**Exercise prompt**
All records below should be repeated exactly, with the pictures left out.

Stored items
_____

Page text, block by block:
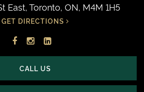
East, Toronto, ON, M4M 1H5
GET DIRECTIONS
Facebook
Instagram
LinkedIn
CALL US
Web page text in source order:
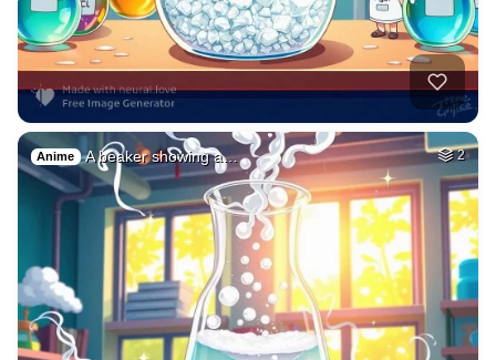
Anime A beaker showing a… 2
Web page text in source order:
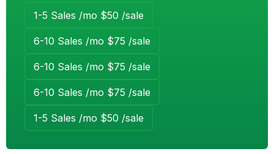
1-5 Sales /mo $50 /sale
6-10 Sales /mo $75 /sale
6-10 Sales /mo $75 /sale
6-10 Sales /mo $75 /sale
1-5 Sales /mo $50 /sale
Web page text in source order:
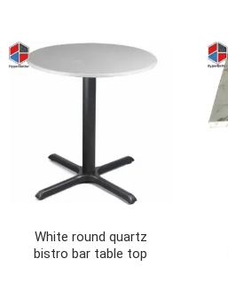
White round quartz
bistro bar table top
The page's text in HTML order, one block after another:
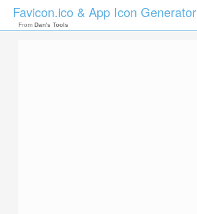
Favicon.ico & App Icon Generator
From Dan's Tools
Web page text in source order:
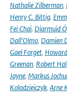
Nathalie Zilberman,
Henry C. Bittig,
Fei Chai, Diarmuid
Dall'Olmo, Damien
Gael Forget,
Greenan, Robert
Jayne, Markus
Kolodziejczyk, Arne

_____

**Answer space**
Page text, block by block:
East, Toronto, ON, M4M 1H5
GET DIRECTIONS
Facebook
Instagram
LinkedIn
CALL US
Web page text in source order:
Anime A beaker showing a… 2
Web page text in source order:
1-5 Sales /mo $50 /sale
6-10 Sales /mo $75 /sale
6-10 Sales /mo $75 /sale
6-10 Sales /mo $75 /sale
1-5 Sales /mo $50 /sale
Web page text in source order:
White round quartz
bistro bar table top
The page's text in HTML order, one block after another:
Favicon.ico & App Icon Generator
From Dan's Tools
Web page text in source order:
Nathalie Zilberman,
Henry C. Bittig,
Fei Chai, Diarmuid
Dall'Olmo, Damien
Gael Forget,
Greenan, Robert
Jayne, Markus
Kolodziejczyk, Arne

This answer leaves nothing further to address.